**** EXERCISE DATA ****
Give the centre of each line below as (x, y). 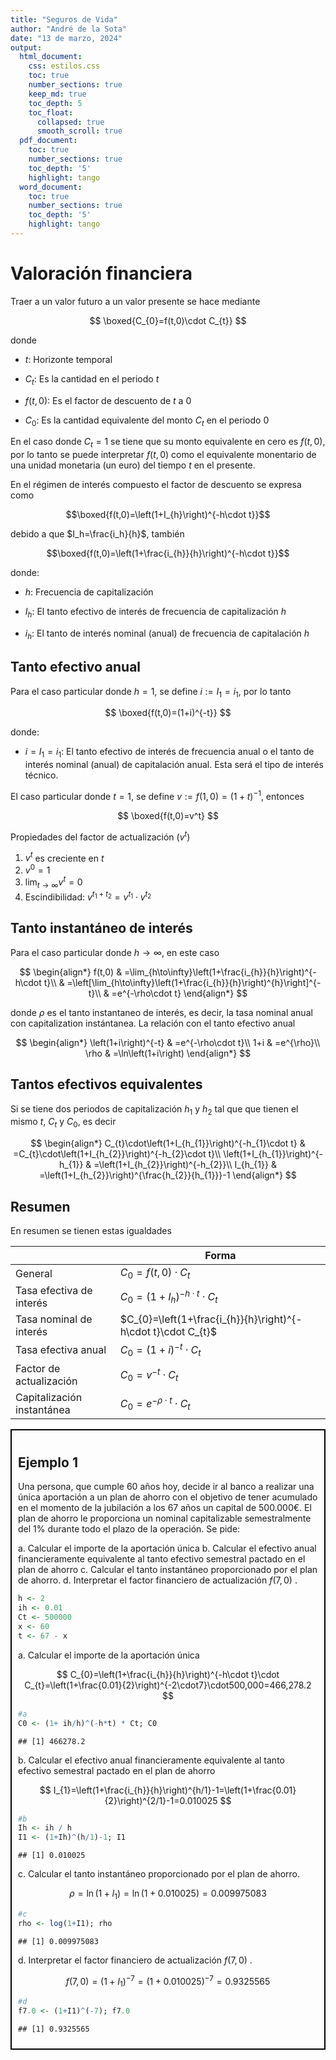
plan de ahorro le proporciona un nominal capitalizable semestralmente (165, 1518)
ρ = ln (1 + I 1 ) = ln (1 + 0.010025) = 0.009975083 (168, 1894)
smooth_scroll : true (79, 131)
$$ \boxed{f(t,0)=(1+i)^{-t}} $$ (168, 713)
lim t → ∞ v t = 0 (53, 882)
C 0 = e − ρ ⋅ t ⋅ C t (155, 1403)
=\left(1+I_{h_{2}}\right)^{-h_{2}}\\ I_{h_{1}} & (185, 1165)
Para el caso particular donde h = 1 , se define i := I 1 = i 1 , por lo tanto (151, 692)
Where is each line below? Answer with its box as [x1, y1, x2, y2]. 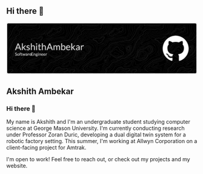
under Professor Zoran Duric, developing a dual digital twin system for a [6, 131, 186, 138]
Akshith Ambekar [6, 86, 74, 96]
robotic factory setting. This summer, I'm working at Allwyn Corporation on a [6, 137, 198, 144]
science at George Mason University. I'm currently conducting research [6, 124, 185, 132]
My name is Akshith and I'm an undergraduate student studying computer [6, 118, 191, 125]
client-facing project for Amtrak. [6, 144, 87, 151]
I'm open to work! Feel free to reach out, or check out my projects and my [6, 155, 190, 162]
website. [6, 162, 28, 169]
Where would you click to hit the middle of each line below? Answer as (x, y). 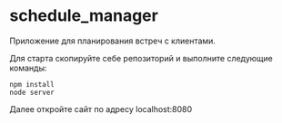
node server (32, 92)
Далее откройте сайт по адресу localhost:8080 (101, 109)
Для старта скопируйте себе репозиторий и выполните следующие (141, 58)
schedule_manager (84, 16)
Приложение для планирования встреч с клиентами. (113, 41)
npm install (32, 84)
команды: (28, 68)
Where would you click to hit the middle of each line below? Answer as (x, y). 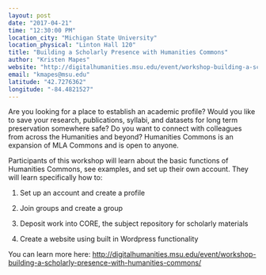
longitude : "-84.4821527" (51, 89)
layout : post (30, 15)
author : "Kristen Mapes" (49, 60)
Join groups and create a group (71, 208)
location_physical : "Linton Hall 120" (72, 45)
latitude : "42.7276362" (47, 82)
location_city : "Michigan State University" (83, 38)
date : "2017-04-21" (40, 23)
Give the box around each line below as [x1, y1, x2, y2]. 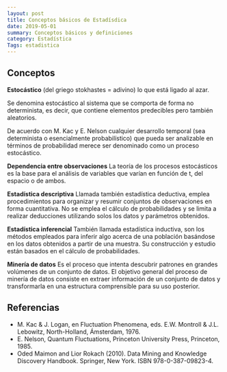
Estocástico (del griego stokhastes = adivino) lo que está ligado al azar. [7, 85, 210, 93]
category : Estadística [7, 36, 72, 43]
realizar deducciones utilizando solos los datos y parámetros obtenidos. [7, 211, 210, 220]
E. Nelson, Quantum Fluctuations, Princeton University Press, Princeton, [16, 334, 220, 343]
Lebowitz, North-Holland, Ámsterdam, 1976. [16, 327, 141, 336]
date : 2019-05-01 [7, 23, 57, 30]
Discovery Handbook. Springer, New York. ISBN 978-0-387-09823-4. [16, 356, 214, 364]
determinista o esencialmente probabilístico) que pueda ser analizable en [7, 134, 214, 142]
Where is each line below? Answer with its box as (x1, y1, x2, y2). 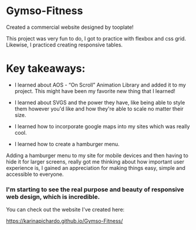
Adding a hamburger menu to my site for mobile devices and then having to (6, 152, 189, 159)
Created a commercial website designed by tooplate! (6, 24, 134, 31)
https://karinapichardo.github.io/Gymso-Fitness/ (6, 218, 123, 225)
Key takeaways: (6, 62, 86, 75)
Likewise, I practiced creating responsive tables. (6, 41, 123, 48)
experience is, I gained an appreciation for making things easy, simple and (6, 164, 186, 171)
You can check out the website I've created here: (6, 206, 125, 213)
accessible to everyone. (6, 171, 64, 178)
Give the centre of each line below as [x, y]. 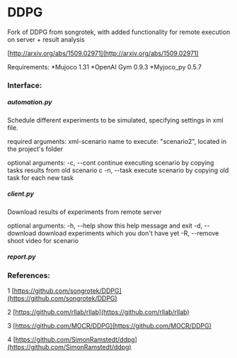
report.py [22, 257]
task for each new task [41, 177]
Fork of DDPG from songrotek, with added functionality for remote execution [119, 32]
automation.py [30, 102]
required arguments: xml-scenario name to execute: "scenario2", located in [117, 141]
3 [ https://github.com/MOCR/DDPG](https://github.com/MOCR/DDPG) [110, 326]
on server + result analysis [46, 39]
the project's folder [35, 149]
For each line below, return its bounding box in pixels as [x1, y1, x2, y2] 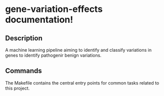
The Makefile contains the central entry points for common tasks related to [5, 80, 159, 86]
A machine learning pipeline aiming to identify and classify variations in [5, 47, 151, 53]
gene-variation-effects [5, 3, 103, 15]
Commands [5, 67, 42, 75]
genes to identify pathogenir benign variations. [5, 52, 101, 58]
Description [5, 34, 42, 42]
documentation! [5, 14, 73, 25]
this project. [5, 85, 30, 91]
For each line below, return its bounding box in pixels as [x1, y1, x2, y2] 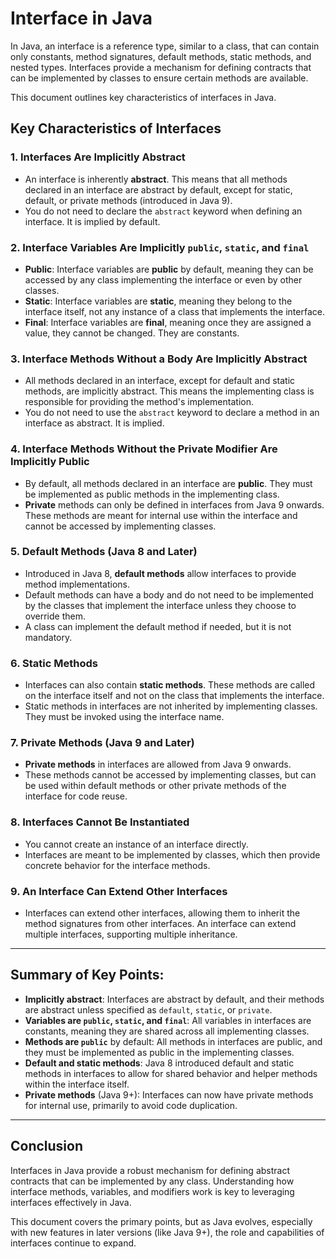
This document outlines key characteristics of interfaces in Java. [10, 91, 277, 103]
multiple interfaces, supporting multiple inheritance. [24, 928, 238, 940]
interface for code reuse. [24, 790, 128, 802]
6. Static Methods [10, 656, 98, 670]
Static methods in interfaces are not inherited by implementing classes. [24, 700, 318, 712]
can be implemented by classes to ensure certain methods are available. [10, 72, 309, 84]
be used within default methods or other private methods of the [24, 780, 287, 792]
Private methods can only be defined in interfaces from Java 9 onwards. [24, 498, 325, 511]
****
§ WHAT IS NEEDED:
With the images left out, output all the entries above exactly.

§ SOLUTION TO THE PROBLEM:
Give the centre of each line below as (x, y). 
plan de ahorro le proporciona un nominal capitalizable semestralmente (165, 1518)
ρ = ln (1 + I 1 ) = ln (1 + 0.010025) = 0.009975083 (168, 1894)
smooth_scroll : true (79, 131)
$$ \boxed{f(t,0)=(1+i)^{-t}} $$ (168, 713)
lim t → ∞ v t = 0 (53, 882)
C 0 = e − ρ ⋅ t ⋅ C t (155, 1403)
=\left(1+I_{h_{2}}\right)^{-h_{2}}\\ I_{h_{1}} & (185, 1165)
Para el caso particular donde h = 1 , se define i := I 1 = i 1 , por lo tanto (151, 692)
Where is each line below? Answer with its box as [x1, y1, x2, y2]. 
under Professor Zoran Duric, developing a dual digital twin system for a [6, 131, 186, 138]
Akshith Ambekar [6, 86, 74, 96]
robotic factory setting. This summer, I'm working at Allwyn Corporation on a [6, 137, 198, 144]
science at George Mason University. I'm currently conducting research [6, 124, 185, 132]
My name is Akshith and I'm an undergraduate student studying computer [6, 118, 191, 125]
client-facing project for Amtrak. [6, 144, 87, 151]
I'm open to work! Feel free to reach out, or check out my projects and my [6, 155, 190, 162]
website. [6, 162, 28, 169]
Where would you click to hit the middle of each line below? Answer as (x, y). 
node server (32, 92)
Далее откройте сайт по адресу localhost:8080 (101, 109)
Для старта скопируйте себе репозиторий и выполните следующие (141, 58)
schedule_manager (84, 16)
Приложение для планирования встреч с клиентами. (113, 41)
npm install (32, 84)
команды: (28, 68)
Where would you click to hit the middle of each line below? Answer as (x, y). 
longitude : "-84.4821527" (51, 89)
layout : post (30, 15)
author : "Kristen Mapes" (49, 60)
Join groups and create a group (71, 208)
location_physical : "Linton Hall 120" (72, 45)
latitude : "42.7276362" (47, 82)
location_city : "Michigan State University" (83, 38)
date : "2017-04-21" (40, 23)
Give the box around each line below as [x1, y1, x2, y2]. 
Estocástico (del griego stokhastes = adivino) lo que está ligado al azar. [7, 85, 210, 93]
category : Estadística [7, 36, 72, 43]
realizar deducciones utilizando solos los datos y parámetros obtenidos. [7, 211, 210, 220]
E. Nelson, Quantum Fluctuations, Princeton University Press, Princeton, [16, 334, 220, 343]
Lebowitz, North-Holland, Ámsterdam, 1976. [16, 327, 141, 336]
date : 2019-05-01 [7, 23, 57, 30]
Discovery Handbook. Springer, New York. ISBN 978-0-387-09823-4. [16, 356, 214, 364]
determinista o esencialmente probabilístico) que pueda ser analizable en [7, 134, 214, 142]
Where is each line below? Answer with its box as (x1, y1, x2, y2). 
Adding a hamburger menu to my site for mobile devices and then having to (6, 152, 189, 159)
Created a commercial website designed by tooplate! (6, 24, 134, 31)
https://karinapichardo.github.io/Gymso-Fitness/ (6, 218, 123, 225)
Key takeaways: (6, 62, 86, 75)
Likewise, I practiced creating responsive tables. (6, 41, 123, 48)
experience is, I gained an appreciation for making things easy, simple and (6, 164, 186, 171)
You can check out the website I've created here: (6, 206, 125, 213)
accessible to everyone. (6, 171, 64, 178)
Give the centre of each line below as [x, y]. 
report.py [22, 257]
task for each new task [41, 177]
Fork of DDPG from songrotek, with added functionality for remote execution [119, 32]
automation.py [30, 102]
required arguments: xml-scenario name to execute: "scenario2", located in [117, 141]
3 [ https://github.com/MOCR/DDPG](https://github.com/MOCR/DDPG) [110, 326]
on server + result analysis [46, 39]
the project's folder [35, 149]
For each line below, return its bounding box in pixels as [x1, y1, x2, y2] 
The Makefile contains the central entry points for common tasks related to [5, 80, 159, 86]
A machine learning pipeline aiming to identify and classify variations in [5, 47, 151, 53]
gene-variation-effects [5, 3, 103, 15]
Commands [5, 67, 42, 75]
genes to identify pathogenir benign variations. [5, 52, 101, 58]
Description [5, 34, 42, 42]
documentation! [5, 14, 73, 25]
this project. [5, 85, 30, 91]
For each line below, return its bounding box in pixels as [x1, y1, x2, y2] 
This document outlines key characteristics of interfaces in Java. [10, 91, 277, 103]
multiple interfaces, supporting multiple inheritance. [24, 928, 238, 940]
interface for code reuse. [24, 790, 128, 802]
6. Static Methods [10, 656, 98, 670]
Static methods in interfaces are not inherited by implementing classes. [24, 700, 318, 712]
can be implemented by classes to ensure certain methods are available. [10, 72, 309, 84]
be used within default methods or other private methods of the [24, 780, 287, 792]
Private methods can only be defined in interfaces from Java 9 onwards. [24, 498, 325, 511]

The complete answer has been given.